The target was Solana's bpf interpreter via their custom toolchain. With 4k stacks I think the tables would need to be on the heap, and Solana's target does have allocator support.

I note though that this is no longer a problem for me personally, as there are other reasons not to run crypto code on solana's platform: the instruction count limit is too low to verify signatures at all.

brson avatar Aug 05 '21 18:08 brson

Any solution for that? I have been active in developing a zero-knowledge verifier on the Solana program and ed25519-dalek is the best lib for that. However, the lookup table in ed25519-dalek is too large for the 4k limit of stack in Solana programs. Really appreciate it if anyone could direct me around this issue.

tuphan-dn avatar Mar 05 '22 08:03 tuphan-dn

@tuphan-dn Solana has an ed25519 "native" program that can supposedly be used for this purpose.
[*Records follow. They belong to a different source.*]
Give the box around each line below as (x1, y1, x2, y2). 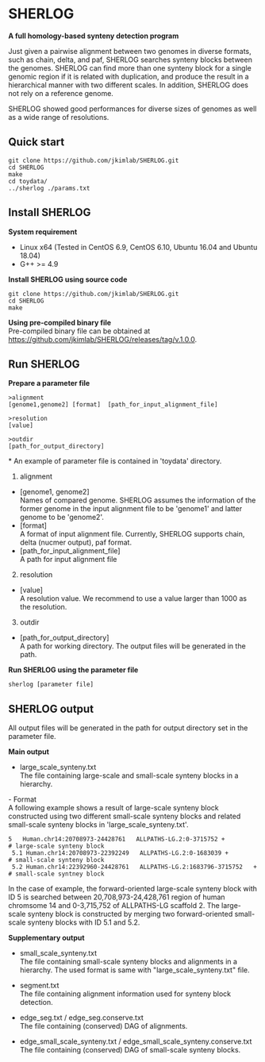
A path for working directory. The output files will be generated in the (19, 641, 246, 651)
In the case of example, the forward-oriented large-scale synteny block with (8, 884, 258, 894)
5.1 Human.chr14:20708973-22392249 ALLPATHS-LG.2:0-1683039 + (11, 849, 229, 857)
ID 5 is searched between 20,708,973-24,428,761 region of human (8, 892, 225, 902)
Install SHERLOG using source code (8, 275, 128, 284)
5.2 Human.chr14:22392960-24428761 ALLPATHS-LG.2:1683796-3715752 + (11, 863, 258, 872)
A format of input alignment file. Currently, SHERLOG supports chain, (19, 529, 245, 539)
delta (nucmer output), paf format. (19, 537, 132, 548)
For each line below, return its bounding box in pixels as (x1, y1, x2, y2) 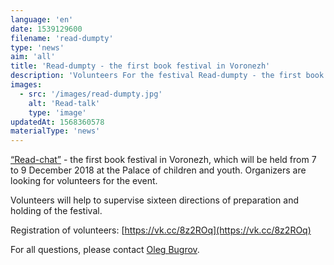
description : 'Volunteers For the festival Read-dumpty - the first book (10, 71, 325, 81)
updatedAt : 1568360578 (10, 117, 105, 127)
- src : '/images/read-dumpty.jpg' (19, 89, 163, 99)
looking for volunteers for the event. (10, 175, 158, 187)
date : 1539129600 (10, 24, 83, 34)
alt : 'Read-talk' (28, 98, 101, 108)
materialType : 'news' (10, 126, 101, 136)
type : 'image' (28, 107, 87, 118)
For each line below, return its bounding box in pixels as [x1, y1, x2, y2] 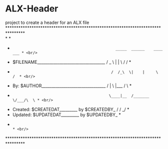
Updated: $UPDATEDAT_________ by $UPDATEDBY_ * [12, 112, 121, 118]
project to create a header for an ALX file [5, 19, 89, 25]
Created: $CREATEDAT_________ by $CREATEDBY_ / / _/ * [12, 106, 129, 112]
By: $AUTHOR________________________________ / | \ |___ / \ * [12, 83, 132, 89]
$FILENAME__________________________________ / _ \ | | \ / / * [12, 59, 131, 65]
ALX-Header [5, 3, 58, 14]
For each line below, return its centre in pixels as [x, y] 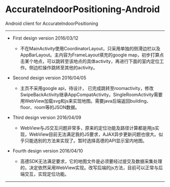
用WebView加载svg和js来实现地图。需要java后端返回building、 [86, 101]
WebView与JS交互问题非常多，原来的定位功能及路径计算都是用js [88, 128]
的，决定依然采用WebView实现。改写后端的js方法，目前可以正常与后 [91, 167]
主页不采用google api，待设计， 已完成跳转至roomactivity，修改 [87, 88]
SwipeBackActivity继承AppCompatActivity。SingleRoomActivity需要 [91, 95]
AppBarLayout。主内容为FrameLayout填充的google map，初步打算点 [92, 55]
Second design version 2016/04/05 [49, 78]
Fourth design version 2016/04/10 [48, 150]
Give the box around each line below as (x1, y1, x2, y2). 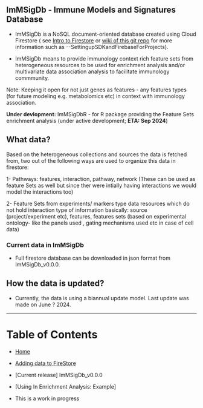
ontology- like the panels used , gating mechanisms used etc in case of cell (6, 219, 194, 226)
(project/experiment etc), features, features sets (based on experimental (6, 212, 186, 220)
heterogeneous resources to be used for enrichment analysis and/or (14, 61, 185, 68)
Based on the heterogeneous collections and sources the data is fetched (6, 151, 187, 158)
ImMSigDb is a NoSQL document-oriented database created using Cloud (14, 30, 196, 38)
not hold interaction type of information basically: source (6, 206, 147, 214)
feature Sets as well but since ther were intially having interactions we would (6, 182, 197, 189)
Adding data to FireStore (14, 360, 77, 367)
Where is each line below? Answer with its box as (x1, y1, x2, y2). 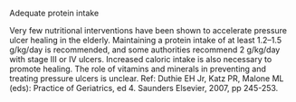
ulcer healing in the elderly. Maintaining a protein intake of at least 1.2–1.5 (9, 35, 282, 45)
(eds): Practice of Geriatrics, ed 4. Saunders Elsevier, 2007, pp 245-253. (9, 83, 279, 93)
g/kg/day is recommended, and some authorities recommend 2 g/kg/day (9, 44, 281, 55)
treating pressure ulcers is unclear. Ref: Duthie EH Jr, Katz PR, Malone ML (9, 73, 284, 84)
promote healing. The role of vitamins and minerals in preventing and (9, 63, 267, 74)
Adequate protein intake (9, 8, 100, 18)
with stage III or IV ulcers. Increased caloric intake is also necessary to (9, 54, 272, 64)
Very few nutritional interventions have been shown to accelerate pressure (9, 25, 288, 35)
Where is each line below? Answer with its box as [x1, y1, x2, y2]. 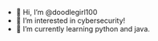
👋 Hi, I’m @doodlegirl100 [15, 8, 98, 17]
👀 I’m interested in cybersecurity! [15, 16, 126, 25]
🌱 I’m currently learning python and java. [15, 24, 151, 33]
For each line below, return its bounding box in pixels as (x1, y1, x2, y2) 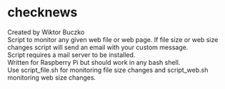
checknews (7, 4, 78, 21)
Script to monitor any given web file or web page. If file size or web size (7, 35, 219, 43)
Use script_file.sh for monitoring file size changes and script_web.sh (7, 66, 209, 74)
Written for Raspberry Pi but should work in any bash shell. (7, 58, 181, 66)
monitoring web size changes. (7, 73, 96, 82)
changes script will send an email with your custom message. (7, 43, 189, 51)
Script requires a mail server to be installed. (7, 51, 136, 59)
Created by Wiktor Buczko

Unfortunately:

  1. ~It is not activated yet on mainnet~ this appears to have changed.
  2. It is a "precompile" and can't be directly called from another Solana program. Instead it has to be called from an instruction included in a transaction, so the runtime can run the signature verification before the rest of the transaction executes. Another program can then look through the other instructions to verify the signature was verified.

FWIW I tried another signature verification scheme (ECDSA) in my toy project for which I wanted to used ed25519 and there was not enough CPU budget, so there's probably no point changing ed25519-dalek for the sake of solana programs. There is though another native solana program that can be used to request more CPU budget, though I don't know if it is activated on mainnet either.

brson avatar Mar 05 '22 18:03 brson

Oh @tuphan-dn the ed25519 program appears to have been activated on mainnet recently.

brson avatar Mar 05 '22 19:03 brson

@tuphan-dn Solana has an ed25519 "native" program that can supposedly be used for this purpose. Unfortunately:

  1. ~It is not activated yet on mainnet~ this appears to have changed.
  2. It is a "precompile" and can't be directly called from another Solana program. Instead it has to be called from an instruction included in a transaction, so the runtime can run the signature verification before the rest of the transaction executes. Another program can then look through the other instructions to verify the signature was verified.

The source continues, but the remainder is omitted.